At first there had been boredom. It had seeped into their marriage like a fume. Suddenly there was nothing to talk about, it was as simple as that. Nothing in the news worth discussing, nothing worth watching together on TV, no Caravaggio exhibit worth standing in line for, nothing they could share and use as a conversation piece. Just “Would you like another coffee? Are you coming back for lunch? Did you pick up my jacket from the cleaners? I am so tired I think I’ll just go to bed.” Their life had shrunk to a sequence of polite questions and answers that only served to make sure the mechanics of their cohabitation kept on working.

 

Then came the rage. It hit them like a tornado, it blew away the fume of boredom and shook their household from the foundations. In fifteen operatic minutes on one Sunday night everything came down and shattered.

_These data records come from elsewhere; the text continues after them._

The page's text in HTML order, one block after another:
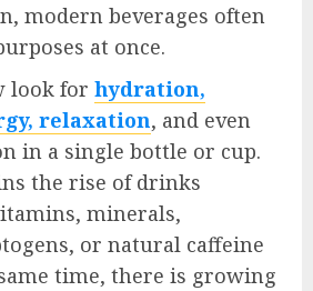
modern beverages often
at once.
look for hydration,
relaxation, and even
in a single bottle or cup.
the rise of drinks
minerals,
or natural caffeine
time, there is growing
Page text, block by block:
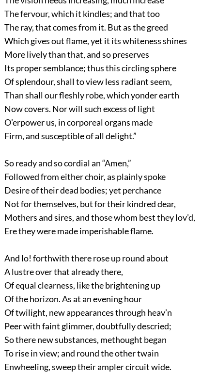
The fervour, which it kindles; and that too
The ray, that comes from it. But as the greed
Which gives out flame, yet it its whiteness shines
More lively than that, and so preserves
Its proper semblance; thus this circling sphere
Of splendour, shall to view less radiant seem,
Than shall our fleshly robe, which yonder earth
Now covers. Nor will such excess of light
O’erpower us, in corporeal organs made
Firm, and susceptible of all delight.”
So ready and so cordial an “Amen,”
Followed from either choir, as plainly spoke
Desire of their dead bodies; yet perchance
Not for themselves, but for their kindred dear,
Mothers and sires, and those whom best they lov’d,
Ere they were made imperishable flame.
And lo! forthwith there rose up round about
A lustre over that already there,
Of equal clearness, like the brightening up
Of the horizon. As at an evening hour
Of twilight, new appearances through heav’n
Peer with faint glimmer, doubtfully descried;
So there new substances, methought began
To rise in view; and round the other twain
Enwheeling, sweep their ampler circuit wide.

Rage made them feel alive and strong, gave color to their cheeks, lit their eyes. They were, for a fleeting moment, beautiful and sexy again. Of course it was a younger woman—a French one—whom they’d met at a dinner party three months earlier—a fact that gave Lara the chance to replay and revise all the instances when her husband had told her he wasn’t coming home for dinner/was going to see his brother in Genoa/meet in Paris an investor for his green technology firm, etc., etc. Lara stood up from the kitchen table, where they were eating a spinach and beluga lentil salad, and hurled the plate across the room. She saw the crumbled feta scatter in slow motion, then land on his shirt like snowflakes. She detected a flash of terror in his eyes and knew that at last she’d gained some power over him. She immediately furthered the opportunity and slapped him in the face. The gesture felt artful and precise as if, along with the shock, a supernatural force had just lodged inside her and was going to stay for good.

 

Sadly, rage turned out to be a bad drug; it never tasted as good as the first time and when it dissolved it left her limp on the floor like a used dishrag. She had tried to recapture its magnificence by summoning him again the next day for a further explanation (by then he’d checked into a hotel) but the force was gone, her fury was only a repetition of a stale act that led her nowhere. Now that he had abandoned the house, her husband seemed to have become invulnerable as if, after nine long years of marriage, he had, overnight, learned the trick of how to become a stranger. He was no longer scared of her reactions, but accommodating like a doctor with a difficult patient, ready to file for divorce, willing to take care of the bills and let her have the apartment. He was simply in a hurry to leave her behind.

 

“Is it because of the sex? I just need to know,” she finally asked, wincing at the predictability of the words she was saying. It was the last time they saw each other alone, before the lawyers became their permanent bodyguards.

 

“No,” he said.

 

“Then what is it? Does she make you feel younger?”

 

“No,” he said, drawing out the syllable into two and moving his gaze toward her with a hint of mercy. “Actually, she makes me laugh.”

 

Months later, once she had adjusted to the situation, the thing she regretted the most was having asked this last question. She could easily have lived with the version everyone had heard a million times, which required no translation, being the same in Chinese and Icelandic: man leaves wife for a younger, sexy girl who adores him without discernment. But no. He had left her for someone he simply had more fun with. She had visions of her husband and the girl driving through Provence in a convertible, laughing their heads off, as their hair blew in the wind.

 

Had she lost her sense of humor along the way, or—and this was what she feared the most—had she never had one to begin with?

 

 

 

Her brother texted her three days before arriving:

 

How many bars?

 

Just one in the main square.

 

They don’t serve fancy cocktails, I warn you.

 

I mean bars as in reception for iPhone.

 

Ooops. 2. Sometimes 4 if u go up on the roof.